La cantautrice dei Florence + the Machine è l’ibrido perfetto, con il carisma di una rockstar e i virtuosismi di una vincitrice di X Factor

Florence Welch, foto di Tom Beard

Florence Welch, foto di Tom Beard

Tutto mi sarei aspettato dalla vita, tranne che a un certo punto avrei avuto quasi trent’anni, che avrei guardato con nostalgia agli Anni Zero e con una inedita serenità a tutta quell’estetica fatta di tatuaggi di triangoli, cappelli neri a tesa larga, pantaloni stretti e in generale a quei discorsi delle persone che sono tornate illuminate da un mese di vacanza studio a Londra «che è una città troppo avanti, con tutti quei negozi di dischi e locali dove suonano ogni sera band emergenti» etc etc.

Non sono mai stato un fan dei Florence + The Machine, però da quando hanno annunciato l’uscita del nuovo album High as hope, anticipato dai singoli Sky full of song e il recentissimo Hunger, mi è capitato di riascoltarli e soprattutto di inserirli all’interno di un discorso da bar più ampio, legato appunto alla nostalgia per gli Anni Zero, che porto avanti da mesi o forse da anni con un paio di amici che si dividono tra chi li considera una specie di medioevo e chi l’ultimo decennio degno di nota per la storia della musica. Sì, lo so, i miei discorsi da bar sono molto avvincenti, ma comunque, tornando agli Anni Zero e ai Florence + The Machine, che sono figli e al tempo stesso dei rappresentanti di quel periodo, avendo esordito nel 2009 con Lungs – che scherzando e ridendo sta per compiere dieci anni, che si sentono tutti, a partire da quell’ukulele con cui inizia “Dog days are over” – è il caso di chiedersi, tanto per citare quelli che tornano dalla vacanza studio a Londra: ma quanto stava avanti Florence Welch? Tantissimo e bisogna dargliene atto.

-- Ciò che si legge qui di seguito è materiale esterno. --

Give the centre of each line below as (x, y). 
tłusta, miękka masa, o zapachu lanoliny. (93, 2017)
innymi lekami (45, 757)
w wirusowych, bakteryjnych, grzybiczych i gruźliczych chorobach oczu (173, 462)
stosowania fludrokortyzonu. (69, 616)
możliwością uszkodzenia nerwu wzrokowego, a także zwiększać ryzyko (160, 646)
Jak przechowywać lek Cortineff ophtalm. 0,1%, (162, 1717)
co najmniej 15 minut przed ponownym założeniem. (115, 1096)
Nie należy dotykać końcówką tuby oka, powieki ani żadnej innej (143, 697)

Florence Welch è l’ibrido perfetto, con il carisma di una rockstar e i virtuosismi di una vincitrice di X Factor. È la frontman del futuro, una specie di via di mezzo tra Lana del Rey e Nico, con le sue fattezze nordiche e i suoi sette metri d’altezza, le trecce, i lunghi vestiti floreali che le conferiscono un’estetica da Lady Godiva del rock pop contemporaneo, che regge sia per cantare affianco a Mick Jagger, che per una foto in posa su Instagram.

A fine giugno uscirà finalmente il quarto album dei Florence + The Machine, a distanza di tre anni da How big, how blue, how beautiful, il disco che sancirà probabilmente la maturità della cantautrice londinese, che da sempre ha travisato nei testi tantissimi aspetti della sua vita privata, a partire ovviamente dai patemi d’amore, fino alla depressione.

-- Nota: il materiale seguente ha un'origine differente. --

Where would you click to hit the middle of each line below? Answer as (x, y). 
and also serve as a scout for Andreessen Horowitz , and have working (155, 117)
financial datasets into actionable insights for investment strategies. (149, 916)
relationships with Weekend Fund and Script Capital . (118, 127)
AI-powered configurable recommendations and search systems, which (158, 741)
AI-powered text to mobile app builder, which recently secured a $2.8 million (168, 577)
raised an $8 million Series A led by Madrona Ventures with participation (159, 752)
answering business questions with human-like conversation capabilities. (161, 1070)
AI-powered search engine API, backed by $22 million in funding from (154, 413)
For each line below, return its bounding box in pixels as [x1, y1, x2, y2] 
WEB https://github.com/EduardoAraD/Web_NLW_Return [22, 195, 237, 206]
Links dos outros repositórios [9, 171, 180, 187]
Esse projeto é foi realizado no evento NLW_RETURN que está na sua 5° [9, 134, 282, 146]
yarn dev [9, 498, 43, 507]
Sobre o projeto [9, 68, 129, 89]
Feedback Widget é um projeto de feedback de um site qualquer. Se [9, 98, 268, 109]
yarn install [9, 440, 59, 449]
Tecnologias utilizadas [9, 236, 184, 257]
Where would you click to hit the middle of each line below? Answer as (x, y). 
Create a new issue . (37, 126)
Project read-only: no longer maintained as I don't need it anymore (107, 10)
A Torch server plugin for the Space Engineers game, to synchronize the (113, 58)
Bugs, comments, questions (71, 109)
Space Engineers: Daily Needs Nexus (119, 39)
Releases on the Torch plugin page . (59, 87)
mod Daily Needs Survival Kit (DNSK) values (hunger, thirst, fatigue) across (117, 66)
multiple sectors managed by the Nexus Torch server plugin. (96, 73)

Oggi il tema principale sembra essere una certa consapevolezza: in Hunger sembra parlare da sorella maggiore su droghe e sulla percezione del proprio aspetto fisico, e in generale con una certa saggezza nei confronti di tutto ciò che rende vulnerabile un adolescente, anche perché pure lei ora è alle prese coi suoi trent’anni e di recente ha dichiarato di aver smesso di sbronzarsi dopo le estenuanti tournée e che questo l’ha aiutata a tornare in studio più facilmente.

Insomma forse anche Florence ripensa con nostalgia agli Anni Zero, così come pure a lei è toccato mettere la testa a posto, di sicuro tutto mi sarei aspettato dalla vita, tranne che avrei detto quanto sto per dire: è in lei che risiede l’eredità di una iconografia femminile credibile nel panorama musicale odierno e bisogna dargliene atto.